Note: check the help file or run the following examples to figure out what `outer`

does:
`outer(c(1:5), c(1:5), FUN = "*")`

`outer(c(1:5), c(1:5), FUN = "-")`

`outer(LETTERS[1:5], c(1:5), FUN = "paste0")`

**Unrestricted permutation test**: Create a variable`Order`

with row numbers (from 1 to the number of individuals in`Adults.gstudio`

). Then, uncomment the code below (adapt as needed) to carry out a permutation test by permuting the order of individuals, R = 499 times. Notes to permute a distance matrix, we need to permute the rows and columns of the full distance matrix simultaneously with the same order:`Dgen[a,a]`

. We only need to permute one of the two matrices (Dgen or Dgeo.within), but not both.

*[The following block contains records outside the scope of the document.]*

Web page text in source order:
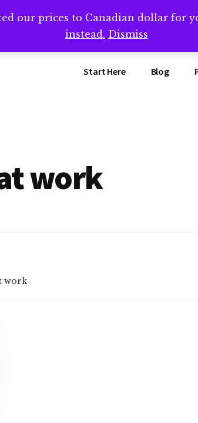
book? Book a call with me -->
Start Here Blog
work
work
our prices to Canadian dollar for
instead. Dismiss
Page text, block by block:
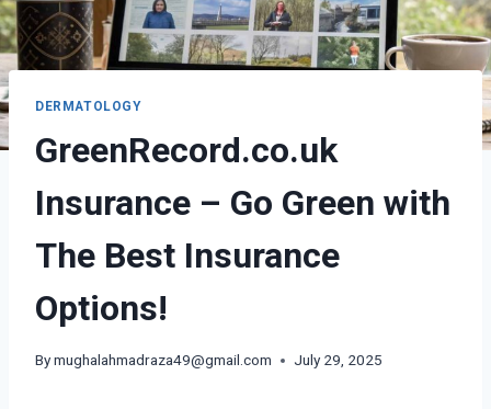
DERMATOLOGY
GreenRecord.co.uk
Insurance – Go Green with
The Best Insurance
Options!
Bymughalahmadraza49@gmail.com July 29, 2025
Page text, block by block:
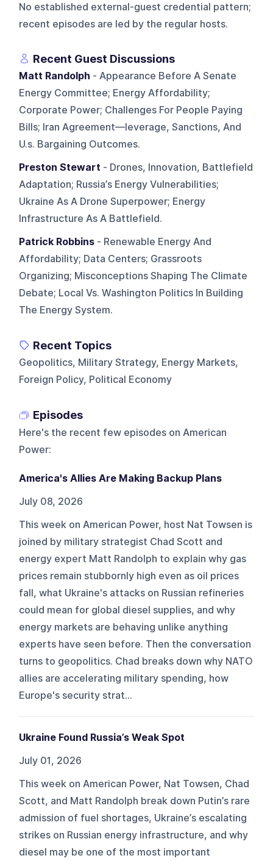
No established external-guest credential pattern;
recent episodes are led by the regular hosts.
Recent Guest Discussions
Matt Randolph - Appearance Before A Senate
Energy Committee; Energy Affordability;
Corporate Power; Challenges For People Paying
Bills; Iran Agreement—leverage, Sanctions, And
U.s. Bargaining Outcomes.
Preston Stewart - Drones, Innovation, Battlefield
Adaptation; Russia’s Energy Vulnerabilities;
Ukraine As A Drone Superpower; Energy
Infrastructure As A Battlefield.
Patrick Robbins - Renewable Energy And
Affordability; Data Centers; Grassroots
Organizing; Misconceptions Shaping The Climate
Debate; Local Vs. Washington Politics In Building
The Energy System.
Recent Topics
Geopolitics, Military Strategy, Energy Markets,
Foreign Policy, Political Economy
Episodes
Here's the recent few episodes on American
Power:
America's Allies Are Making Backup Plans
July 08, 2026
This week on American Power, host Nat Towsen is
joined by military strategist Chad Scott and
energy expert Matt Randolph to explain why gas
prices remain stubbornly high even as oil prices
fall, what Ukraine's attacks on Russian refineries
could mean for global diesel supplies, and why
energy markets are behaving unlike anything
experts have seen before. Then the conversation
turns to geopolitics. Chad breaks down why NATO
allies are accelerating military spending, how
Europe's security strat...
Ukraine Found Russia’s Weak Spot
July 01, 2026
This week on American Power, Nat Towsen, Chad
Scott, and Matt Randolph break down Putin’s rare
admission of fuel shortages, Ukraine’s escalating
strikes on Russian energy infrastructure, and why
diesel may be one of the most important
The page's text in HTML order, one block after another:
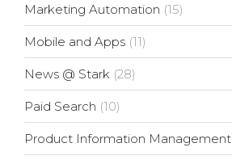
Marketing Automation (15)
Mobile and Apps (11)
News @ Stark (28)
Paid Search (10)
Product Information Management
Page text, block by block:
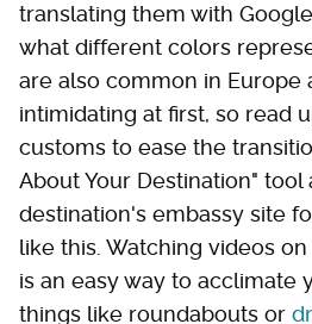
translating them with
what different colors
are also common in Europe
intimidating at first, so read
customs to ease the
About Your Destination" tool
destination's embassy site
like this. Watching videos
is an easy way to acclimate
things like roundabouts or
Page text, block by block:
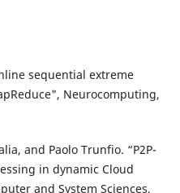
sequential extreme
Neurocomputing,
and Paolo Trunfio. “P2P-
in dynamic Cloud
and System Sciences,
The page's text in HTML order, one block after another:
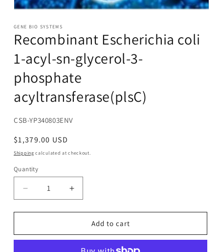
1
in
modal
GENE BIO SYSTEMS
Recombinant Escherichia coli
1-acyl-sn-glycerol-3-
phosphate
acyltransferase(plsC)
SKU:
CSB-YP340803ENV
Regular
price
$1,379.00 USD
Shipping calculated at checkout.
Quantity
Decrease
quantity
for
Escherichia
Increase
quantity
for
Recombinant
Escherichia
Add to cart
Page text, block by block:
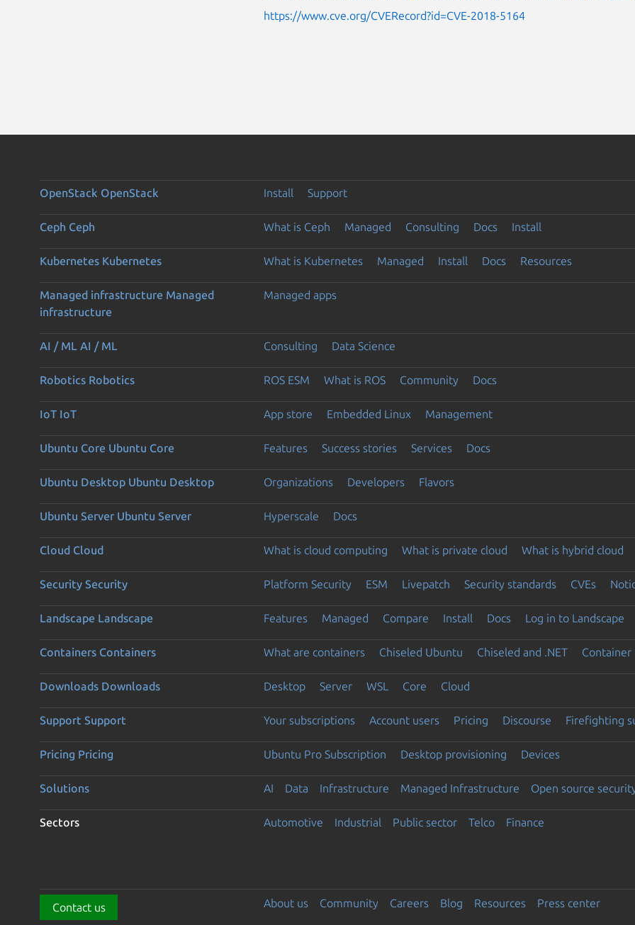
https://www.cve.org/CVERecord?id=CVE-2018-5164
OpenStack OpenStack Install Support
Ceph Ceph What is Ceph Managed Consulting Docs Install
Kubernetes Kubernetes What is Kubernetes Managed Install Docs Resources
Managed infrastructure Managed
infrastructure
Managed apps
AI / ML AI / ML Consulting Data Science
Robotics Robotics ROS ESM What is ROS Community Docs
IoT IoT App store Embedded Linux Management
Ubuntu Core Ubuntu Core Features Success stories Services Docs
Ubuntu Desktop Ubuntu Desktop Organizations Developers Flavors
Ubuntu Server Ubuntu Server Hyperscale Docs
Cloud Cloud What is cloud computing What is private cloud What is hybrid cloud
Security Security Platform Security ESM Livepatch Security standards CVEs
Landscape Landscape Features Managed Compare Install Docs Log in to Landscape
Containers Containers What are containers Chiseled Ubuntu Chiseled and .NET Container
Downloads Downloads Desktop Server WSL Core Cloud
Support Support Your subscriptions Account users Pricing Discourse Firefighting
Pricing Pricing Ubuntu Pro Subscription Desktop provisioning Devices
Solutions AI Data Infrastructure Managed Infrastructure Open source
Sectors Automotive Industrial Public sector Telco Finance
Contact us About us Community Careers Blog Resources Press center
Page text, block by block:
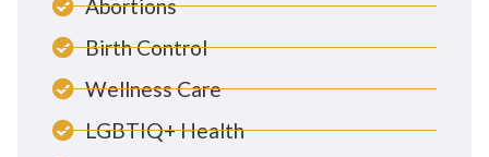
Abortions
Birth Control
Wellness Care
LGBTIQ+ Health
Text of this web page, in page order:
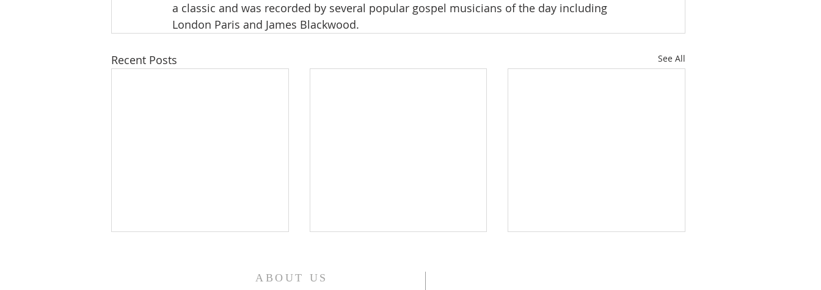
a classic and was recorded by several popular gospel musicians of the day including
London Paris and James Blackwood.
Recent Posts See All
ABOUT US
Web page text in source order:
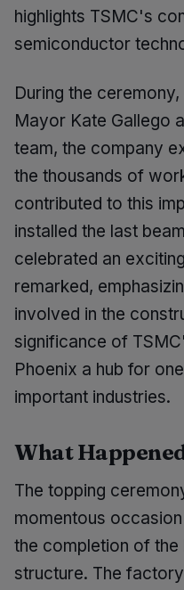
highlights TSMC's
semiconductor
During the
Mayor Kate Gallego
team, the company
the thousands of
contributed to this
installed the last
celebrated an
remarked,
involved in the
significance of
Phoenix a hub for
important industries.
What
The topping
momentous
the completion of the
structure. The
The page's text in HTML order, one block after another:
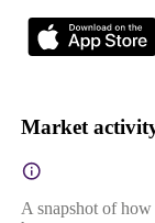
Market
A snapshot of
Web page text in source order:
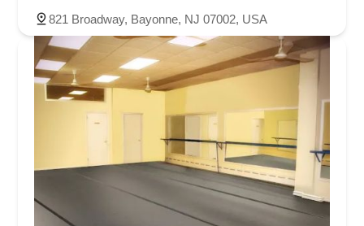
821 Broadway, Bayonne, NJ 07002, USA
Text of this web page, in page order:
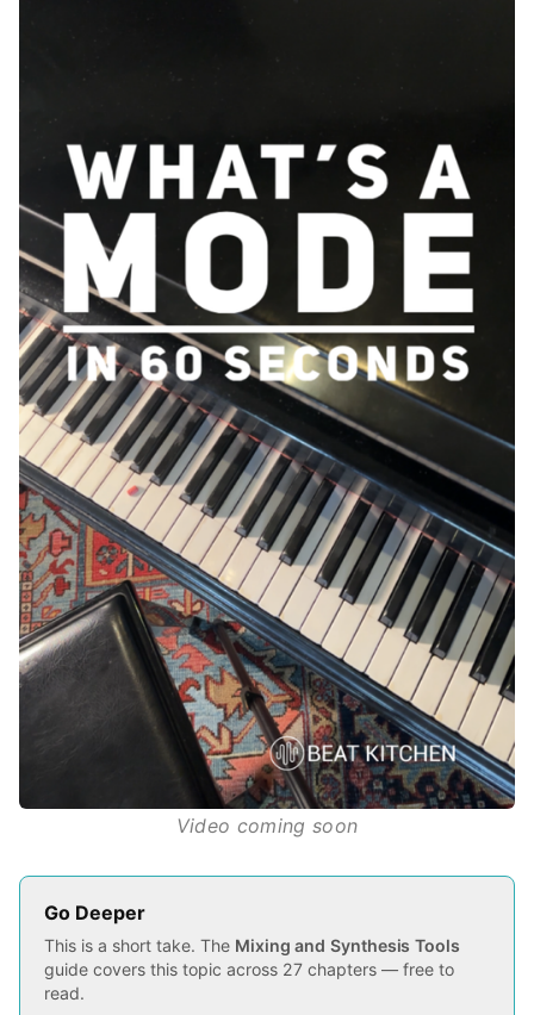
Video coming soon
Go Deeper
This is a short take. The Mixing and Synthesis Tools
guide covers this topic across 27 chapters — free to
read.
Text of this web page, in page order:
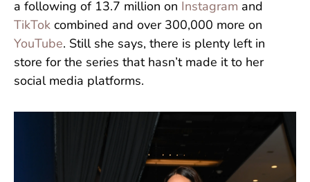
a following of 13.7 million on Instagram and
TikTok combined and over 300,000 more on
YouTube. Still she says, there is plenty left in
store for the series that hasn’t made it to her
social media platforms.
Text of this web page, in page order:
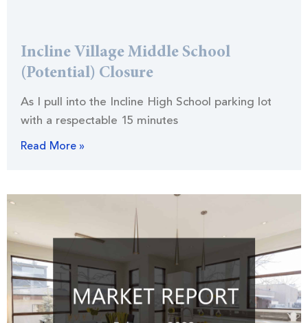
Incline Village Middle School
(Potential) Closure
As I pull into the Incline High School parking lot
with a respectable 15 minutes
Read More »
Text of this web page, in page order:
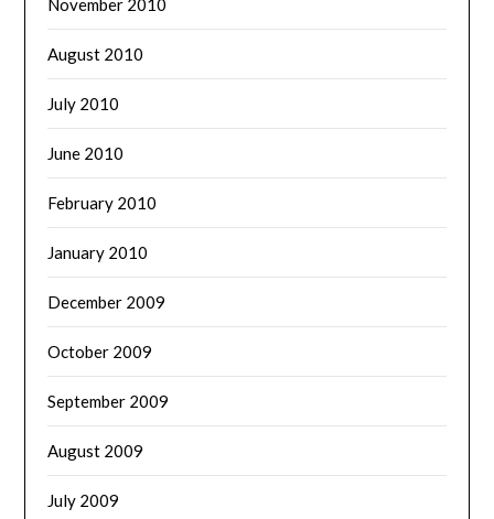
November 2010
August 2010
July 2010
June 2010
February 2010
January 2010
December 2009
October 2009
September 2009
August 2009
July 2009

The approximate p-value is calculated as the proportion of values (R simulated ones and 1 observed`Cor.obs`

) that were as large, or larger, than`Cor.obs`

.

```
#R = 499
#Cor.perm.unrestricted <- rep(NA, R)
#for(r in 1:R)
#{
# a <- sample(Order)
# Cor.perm.unrestricted[r] <- cor(as.dist(Dgen[a,a]),as.dist(Dgeo.within), method="spearman", use="complete.obs")
#}
#approx.p.unrestricted <- mean(c(Cor.obs, Cor.perm.unrestricted) >= Cor.obs)
#approx.p.unrestricted
```

**Restricted permutation test**: Adapt the code to permute individuals only within patches. For this, split ‘Order’ by population, randomize row numbers within groups (list elements = populations) with`sapply`

, and use`unlist`

to convert to a vector again. Make sure to change object names from ‘unrestricted’ to ‘restricted’.- Before the
`for`

loop, add this code:`b <- split(Order, Adults.gstudio$Population)`

- Inside the
`for`

loop, replace the calculation of a :`a <- unlist(sapply(b, sample))`

- Before the

**Compare results**: Create side-by-side boxplots of the simulated Mantel rank correlation values for the unrestricted and the restricted permutation tests. Note: if none of the simulated values was larger than Cor.obs, the approx. p-value will be 1/(R+1). This indicates the resolution of the permutation test, i.e., the smallest possible p-value given R.

**Questions:**

- Did the direction, size or statistical significance of the observed Mantel rank correlation (as a measure of fine-scale spatial genetic structure in
*P. vulgaris*) change between the unrestricted and the restricted permutation test? Why, or why not? - How did the distributions of the simulated values of the Mantel rank correlation differ between the unrestricted and the restricted test? Can you think of a reason for this?